Los dos frescos, sonrientes en ese frío de invierno montevideano. Se acurrucaron un rato. Él le ofreció un pijama y una cobija.

Ella se abrazó a él.

Se quedaron dormidos, muy juntos. Al amanecer, ella se despertó primero y lo vio a su lado. Le sonrió sin que él se diera

cuenta. Se levantó despacito, sin hacer ruido.

Se puso sus interiores, sus pantis, su blusa, su falda, sus botines, su bufanda, su abrigo de piel, su gorro.

Se peinó con los dedos, sin mirarse a un espejo. Lo miró. Seguía durmiendo en completa armonía.

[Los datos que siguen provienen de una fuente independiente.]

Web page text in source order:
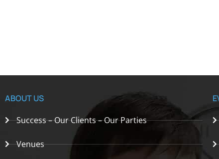
ABOUT US
Success – Our Clients – Our Parties
Venues
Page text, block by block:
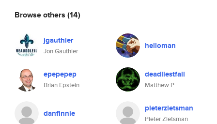
Browse others (14)
jgauthier
Jon Gauthier
helloman
epepepep
Brian Epstein
deadliestfall
Matthew P
danfinnie pieterzietsman
Pieter Zietsman
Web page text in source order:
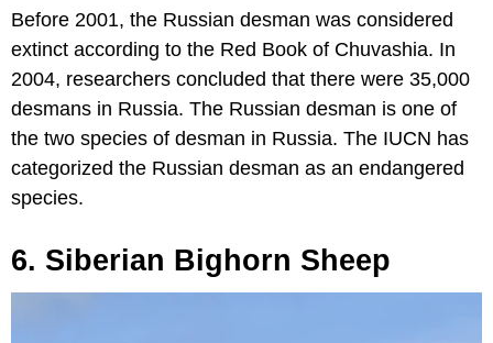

Le tocó el cabello oscuro. En puntillas salió de la habitación y bajó las escaleras. Abrió la puerta de madera que daba al

exterior, la cerró despacio, detrás de sí, caminó unos pasos hasta la esquina, dio la vuelta sacó su celular y pidió un Uber.

Esperó el auto y le dio la dirección de su hotel.

Sonreía y pensaba cosas mientras recorría con la mirada el hermoso paisaje desde el Parque Rodó hacia la Rambla Presidente

Wilson y finalmente llegó a la Rambla Mahatma Gandhi, en Punta Carretas, donde estaba el hotel. Se apeó.

Como siempre, inolvidable Montevideo. Inconfundible. El sexto monte del este al oeste.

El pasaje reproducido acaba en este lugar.